To solve a linear homogeneous ODE with constant coefficients, one tries solutions of the form $y(t) = {\rm e}^{rt}$. The resulting characteristic equation $r^2+2r+1=0$ says that the values of $r$ solving such equation are the values of $r$ for which $y(t) = {\rm e}^{rt}$ is actually a solution of $y''+2y'+y=0$. In this case, $r=-1$ is a double root. This tells us that $y_1(t) = {\rm e}^{-t}$ is a solution, but we need a second solution $y_2$ such that $\{y_1,y_2\}$ is linearly independent.

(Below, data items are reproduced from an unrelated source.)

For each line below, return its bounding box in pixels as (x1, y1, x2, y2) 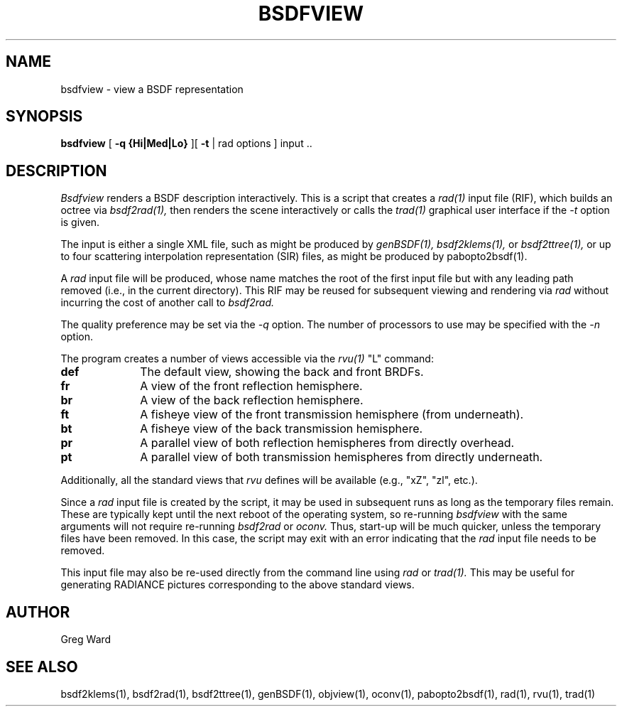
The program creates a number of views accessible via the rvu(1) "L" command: (60, 352, 434, 365)
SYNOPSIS (6, 107, 83, 126)
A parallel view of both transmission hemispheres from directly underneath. (140, 450, 543, 465)
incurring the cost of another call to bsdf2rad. (60, 296, 274, 309)
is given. (60, 216, 100, 229)
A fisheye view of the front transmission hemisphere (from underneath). (140, 407, 524, 422)
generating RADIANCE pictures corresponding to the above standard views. (60, 578, 415, 591)
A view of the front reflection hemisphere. (140, 379, 363, 394)
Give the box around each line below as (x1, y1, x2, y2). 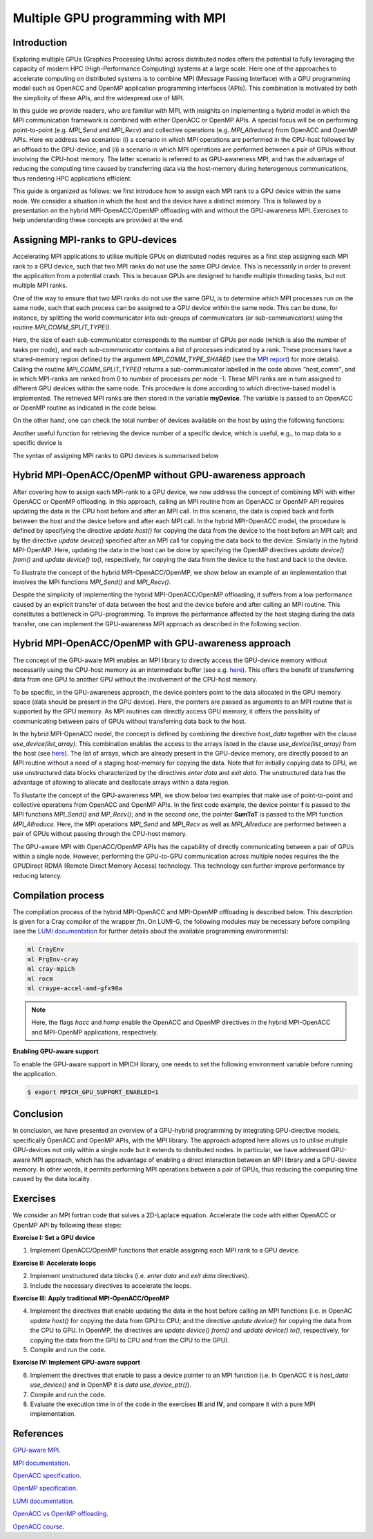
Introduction (12, 37, 68, 48)
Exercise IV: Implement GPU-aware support (12, 1358, 141, 1367)
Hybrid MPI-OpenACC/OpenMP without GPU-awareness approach (12, 469, 306, 481)
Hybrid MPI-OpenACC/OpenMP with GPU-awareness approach (12, 637, 291, 650)
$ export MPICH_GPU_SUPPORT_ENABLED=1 (27, 1088, 159, 1096)
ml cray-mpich (27, 965, 75, 973)
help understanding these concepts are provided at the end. (12, 216, 184, 224)
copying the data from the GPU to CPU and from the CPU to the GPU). (30, 1336, 230, 1344)
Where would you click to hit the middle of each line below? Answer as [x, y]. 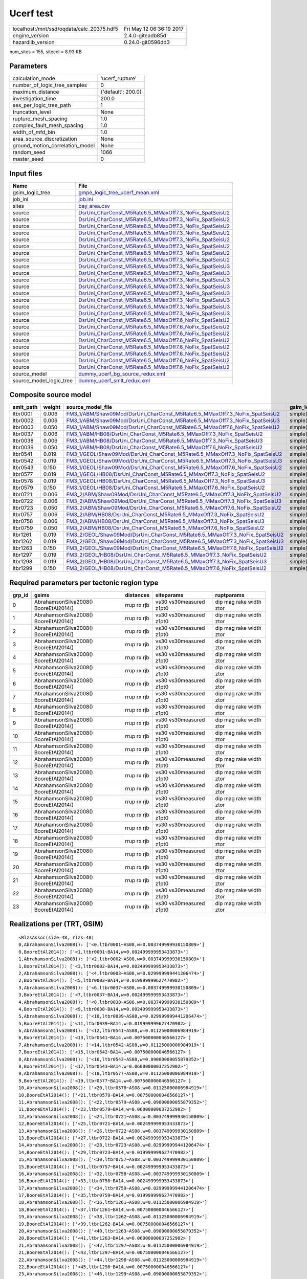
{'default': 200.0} [121, 92]
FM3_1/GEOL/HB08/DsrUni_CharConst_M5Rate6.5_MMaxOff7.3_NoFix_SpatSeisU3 [166, 481]
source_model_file [89, 407]
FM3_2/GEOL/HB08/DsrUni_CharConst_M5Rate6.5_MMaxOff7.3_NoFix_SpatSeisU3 [167, 562]
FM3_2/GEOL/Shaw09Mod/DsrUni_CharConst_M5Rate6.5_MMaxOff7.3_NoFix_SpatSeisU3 [175, 541]
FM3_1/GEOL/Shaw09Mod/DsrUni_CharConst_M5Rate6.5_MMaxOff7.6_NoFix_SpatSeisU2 [174, 468]
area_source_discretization [45, 139]
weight [52, 407]
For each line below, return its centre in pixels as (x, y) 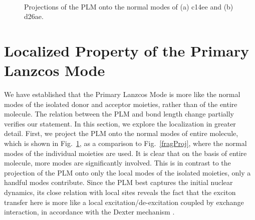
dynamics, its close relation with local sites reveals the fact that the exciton (120, 192)
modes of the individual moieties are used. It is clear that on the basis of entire (125, 153)
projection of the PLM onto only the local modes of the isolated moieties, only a (127, 172)
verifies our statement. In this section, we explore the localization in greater (120, 123)
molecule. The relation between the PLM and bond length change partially (119, 114)
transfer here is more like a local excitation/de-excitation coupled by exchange (124, 202)
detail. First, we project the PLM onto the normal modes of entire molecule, (121, 133)
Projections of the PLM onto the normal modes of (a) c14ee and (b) (129, 6)
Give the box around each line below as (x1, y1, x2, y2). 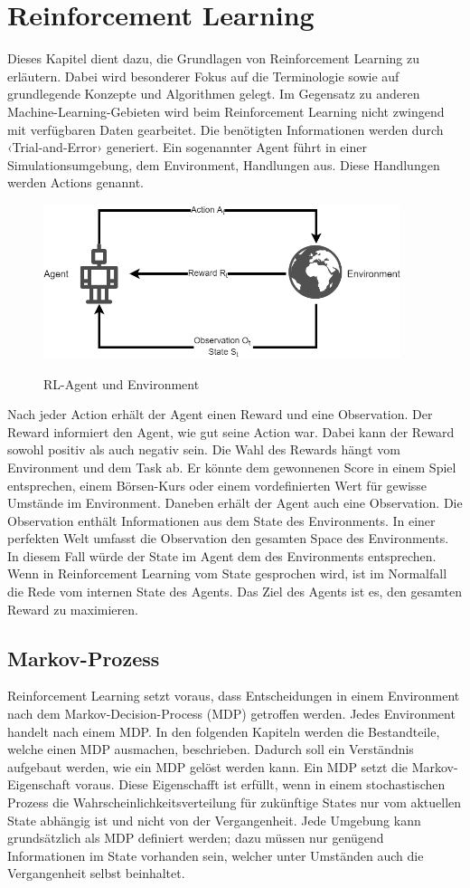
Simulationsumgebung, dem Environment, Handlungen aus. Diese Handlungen (7, 155, 440, 174)
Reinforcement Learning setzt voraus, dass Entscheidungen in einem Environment (7, 686, 460, 705)
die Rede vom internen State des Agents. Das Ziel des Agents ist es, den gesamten (7, 582, 462, 601)
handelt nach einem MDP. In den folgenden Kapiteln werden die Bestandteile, (7, 721, 440, 740)
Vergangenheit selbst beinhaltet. (7, 864, 185, 883)
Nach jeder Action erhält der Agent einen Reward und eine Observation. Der (7, 405, 433, 424)
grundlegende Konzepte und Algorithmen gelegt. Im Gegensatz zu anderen (7, 84, 420, 103)
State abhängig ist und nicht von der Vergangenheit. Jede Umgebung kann (7, 810, 421, 829)
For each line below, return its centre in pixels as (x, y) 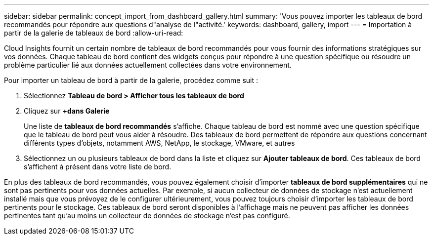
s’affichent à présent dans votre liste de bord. (98, 167)
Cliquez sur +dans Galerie (67, 111)
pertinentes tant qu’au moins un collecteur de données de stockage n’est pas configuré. (147, 216)
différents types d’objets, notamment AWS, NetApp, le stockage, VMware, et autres (159, 143)
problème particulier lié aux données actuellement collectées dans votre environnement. (148, 65)
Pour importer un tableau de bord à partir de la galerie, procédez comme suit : (131, 80)
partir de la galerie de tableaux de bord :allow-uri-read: (94, 33)
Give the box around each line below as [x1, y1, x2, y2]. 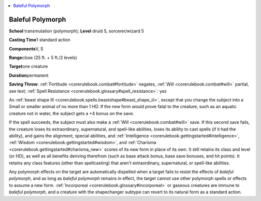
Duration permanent [9, 72, 49, 78]
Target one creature [9, 63, 48, 70]
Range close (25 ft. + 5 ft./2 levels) [9, 55, 77, 60]
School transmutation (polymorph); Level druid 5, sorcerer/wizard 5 [9, 28, 145, 34]
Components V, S [9, 46, 43, 52]
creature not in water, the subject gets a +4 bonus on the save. [9, 110, 134, 116]
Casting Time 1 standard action [9, 37, 71, 43]
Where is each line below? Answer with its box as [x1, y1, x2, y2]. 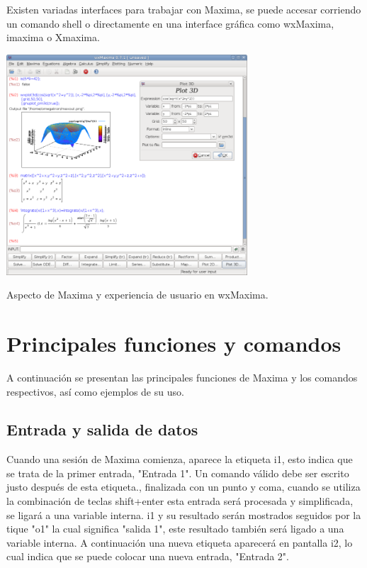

Dealing with roots with multiplicity, we obtain more solutions by multiplying by powers of $t$. Verify that $y_2(t) = t{\rm e}^{-t}$ is also a solution of $y''+2y'+y=0$. Since the equation is of order $2$, the space of solutions has dimension $2$, so that any solution is a linear combination of $y_1$ and $y_2$. The general solution of $y''+2y'+y=0$ is of the form $$y(t) = c_1{\rm e}^{-t} + c_2t{\rm e}^{-t}, \qquad c_1,c_2\in \Bbb R.$$You may think of that as $y(t) = (c_1+c_2t){\rm e}^{-t}$: a degree $1$ polynomial times ${\rm e}^{-t}$. In any case, prescribing $y(0)$ and $y'(0)$ allows us to find $c_1$ and $c_2$, which is to say, we may find the unique solution among all the infinitely many ones listed which, in addition, satisfies the given initial conditions. Then $3=y(0) = c_1$ and $y'(t) = -3{\rm e}^{-t}+c_2{\rm e}^{-t}-c_2t{\rm e}^{-t}$, so that $2=y'(0) = -3+c_2$ leads to $c_2 = 5$, and so the desired solution to the initial value problem is $$y(t) = 3{\rm e}^{-t}+5t{\rm e}^{-t}.$$